Bakın, cezaevinde yapılan uygulamalar... Askerî darbe olmamış, değil mi? "OHAL'i kaldırdık." Bununla övünen bir iktidar partisi şu anda, cezaevlerinde, tek tipten tutun diğer uygulamaların tümüne kadar, askerî düzende sayım yaptırma, tek sıra hâlinde mahkûmları, tutukluları yürütme -daha önce de burada dile getirdik- özellikle bu çıplak aramalar... "Dindar bir parti, muhafazakâr bir parti" denilen bir parti döneminde insanların çıplak aramaya tabi tutulmasını vicdanlar nasıl kabul edecek? Ahlak bunu nasıl kabul edecek?
Diğer bir şey: "Kürtçe konuşmayın." Ya karşıdaki insanın annesi, babası, kardeşi Türkçe bilmiyorsa? Biliyor ya da bilmiyor, fark etmiyor, neden bir insana "Telefonda ana dilinizde konuşmayın." diye yasak getiriyorsunuz?

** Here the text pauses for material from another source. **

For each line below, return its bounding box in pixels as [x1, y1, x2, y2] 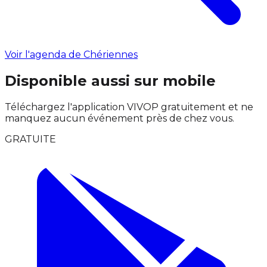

Telefon görüşmelerine tekmil vermeden kimse çıkarılmıyor. Dolayısıyla, eğer bu bir darbe süreci değilse, buna niye izin veriyorsunuz? Niye buna karşı sessiz kalınıyor?
(Mikrofon otomatik cihaz tarafından kapatıldı)
NİHAT AKDOĞAN (Devamla) - Sayın Başkan, bir dakika rica ediyorum.
BAŞKAN - Buyurun, bir dakika ek sürenizi veriyorum.
NİHAT AKDOĞAN (Devamla) - Teşekkür ediyorum.
Bakın, daha önceki dönemde Meclis Başkanlığı yapan, hükûmette de Başbakan yardımcılığında bulunan Sayın Arınç'ın Diyarbakır Cezaevinde kalan Gültan Kışanak için söylediği cümle aynen şu: "Ben olsaydım dağa çıkardım." Yani bu uygulama şimdi, sizin döneminizde de yaşanıyor. Dolayısıyla cezaevlerine bu kadar sessiz kalmayın. Oradaki insanlar da, o insanlar da bu ülkenin vatandaşları.
Son bir şey söyleyip bitirmek istiyorum. Bakın, Sayın Cumhurbaşkanının geçenlerde bir yerde konuşması oldu: "Bir ülkede halk bunalmış, ellerini semaya açarak adalet çığlığı atar hâle gelmişse oradaki yargı sisteminde bir sorun var demektir. Adaleti kaybettiğimizde her şeyimizi kaybedeceğimizi de bilmek zorundayız." diyor. Ben de aynı şeyi söylüyorum. Bugün cezaevlerinden yükselen sese biz de sessiz kalmayalım.
Genel Kurulu saygıyla selamlıyorum. (HDP sıralarından alkışlar)
BAŞKAN - Teşekkür ederim Sayın Akdoğan.